European companies — now the most regulated in the world when it comes to privacy — are most likely to suffer domain-name system attacks, with 77% reporting them in the past year, according to a new study by EfficientIP. Many were delivered by phishing emails.
The cost of these DNS attacks rose by 43% in that period to hit an average of €734,000. French firms suffered the most, with an average cost of €847,000, but the biggest increase belonged to the UK — 105% to €684,000.
French firms also experienced the most data theft, at 48%. In contrast, UK companies had the least in the region, at 32%. The global average is 33%.
In addition, 33% of European firms said their websites were compromised, with 48% of Spanish companies saying they suffered downtime.
However, Euro organizations lead the world in protecting their cloud services, with only 34% reporting cloud downtime, compared with the 40% global average.
France, however, came in above that average, at 41%. Germany was the lowest, at 28%.
These attacks came in the form of malware (39%), phishing emails (34%), DNS DdoS (20%, DNS tunneling (19%), and domain lock-up (18%).
Germany faced the most DNS-based malware attacks, at 44% — a global high. Spanish firms led DNS tunneling attacks, at 24%.
Companies are fighting these incursions by investing in the securing of network endpoints (38%), monitoring and analysis of DNS traffic (36%) and firewalls (20%).

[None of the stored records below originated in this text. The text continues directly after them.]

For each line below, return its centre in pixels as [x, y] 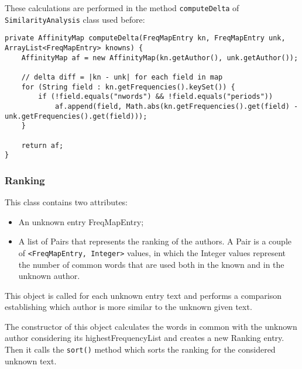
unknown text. [31, 361]
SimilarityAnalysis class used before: [75, 19]
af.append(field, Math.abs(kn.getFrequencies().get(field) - [176, 106]
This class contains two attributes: [66, 202]
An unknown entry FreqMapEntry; [81, 221]
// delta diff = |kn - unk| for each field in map [122, 77]
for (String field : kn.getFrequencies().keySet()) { [128, 87]
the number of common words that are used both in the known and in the [151, 264]
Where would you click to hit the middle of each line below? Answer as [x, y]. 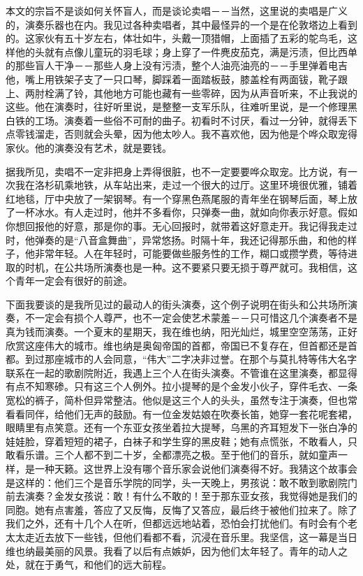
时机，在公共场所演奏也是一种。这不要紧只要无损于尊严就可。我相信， [186, 267]
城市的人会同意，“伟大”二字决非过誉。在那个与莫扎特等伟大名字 [210, 359]
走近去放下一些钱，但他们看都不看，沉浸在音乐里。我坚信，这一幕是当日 [191, 537]
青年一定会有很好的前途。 [74, 281]
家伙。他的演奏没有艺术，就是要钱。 [89, 147]
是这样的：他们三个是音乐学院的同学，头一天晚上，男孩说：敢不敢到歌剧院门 [181, 482]
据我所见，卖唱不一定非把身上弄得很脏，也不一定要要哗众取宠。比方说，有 [177, 171]
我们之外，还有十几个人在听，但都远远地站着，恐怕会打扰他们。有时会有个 [177, 523]
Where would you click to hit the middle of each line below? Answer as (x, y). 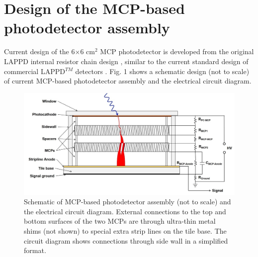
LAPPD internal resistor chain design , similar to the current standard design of (126, 61)
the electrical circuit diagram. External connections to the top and (125, 211)
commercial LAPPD (35, 71)
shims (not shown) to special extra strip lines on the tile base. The (125, 231)
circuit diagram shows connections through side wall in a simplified (126, 240)
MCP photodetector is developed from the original (177, 51)
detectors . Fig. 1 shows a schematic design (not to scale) (162, 71)
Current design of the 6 (40, 51)
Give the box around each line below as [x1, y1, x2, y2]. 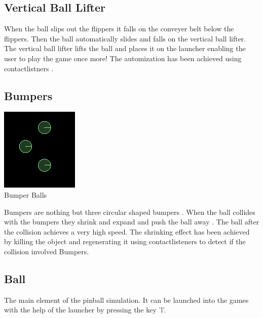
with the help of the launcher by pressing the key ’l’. [4, 304, 166, 315]
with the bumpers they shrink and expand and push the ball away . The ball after [4, 216, 259, 227]
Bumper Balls [4, 189, 47, 200]
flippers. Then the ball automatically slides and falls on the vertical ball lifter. [4, 33, 246, 43]
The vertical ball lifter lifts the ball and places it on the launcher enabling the [4, 43, 246, 54]
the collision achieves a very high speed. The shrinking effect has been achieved [4, 226, 250, 237]
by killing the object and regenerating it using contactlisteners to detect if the [4, 236, 246, 247]
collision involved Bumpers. [4, 246, 89, 256]
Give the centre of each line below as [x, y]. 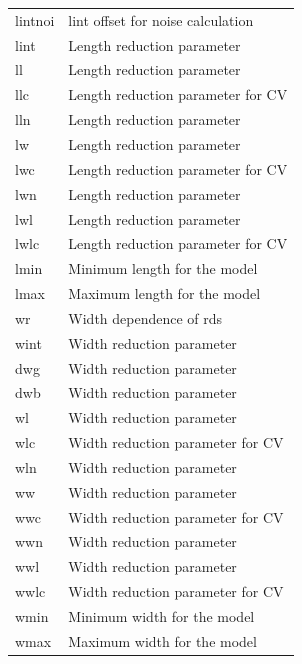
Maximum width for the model [162, 640]
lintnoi [35, 19]
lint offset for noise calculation [161, 19]
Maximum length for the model [164, 293]
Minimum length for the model [163, 268]
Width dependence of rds [145, 317]
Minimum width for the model [161, 616]
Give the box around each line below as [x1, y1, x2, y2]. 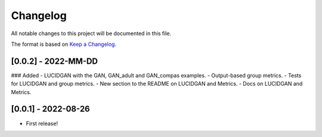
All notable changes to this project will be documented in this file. [11, 30, 172, 37]
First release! [26, 120, 58, 127]
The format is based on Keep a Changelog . [11, 41, 116, 48]
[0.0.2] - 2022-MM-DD [11, 56, 98, 66]
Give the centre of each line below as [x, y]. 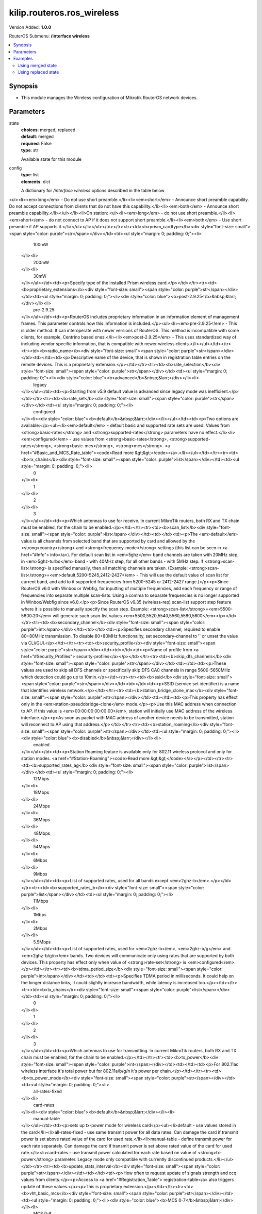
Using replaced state [38, 72]
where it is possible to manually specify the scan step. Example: [85, 609]
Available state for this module [51, 159]
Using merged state [37, 65]
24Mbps [42, 806]
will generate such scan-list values [87, 616]
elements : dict [36, 182]
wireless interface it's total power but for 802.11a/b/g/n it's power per [90, 1071]
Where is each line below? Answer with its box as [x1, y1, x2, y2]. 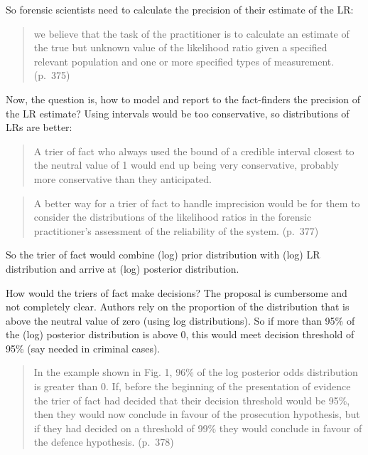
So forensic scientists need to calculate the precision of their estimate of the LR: [6, 2, 354, 16]
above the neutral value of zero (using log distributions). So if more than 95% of [6, 313, 355, 328]
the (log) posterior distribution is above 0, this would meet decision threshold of [6, 327, 355, 342]
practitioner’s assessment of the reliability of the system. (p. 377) [33, 223, 319, 238]
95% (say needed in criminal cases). [6, 340, 161, 355]
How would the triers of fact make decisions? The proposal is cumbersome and [6, 285, 347, 300]
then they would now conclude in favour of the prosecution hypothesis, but [33, 407, 360, 422]
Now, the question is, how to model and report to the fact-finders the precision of [6, 91, 361, 106]

“Surprisingly, our research shows European organizations have invested the least globally in technology, which can prevent data theft,” states David Williamson, CEO of EfficientIP. “This could be a reason as to why the region had the most data stolen.”
He adds: “In the year ahead, it will be interesting to see how European companies will prevent data theft and avoid regulatory fines.”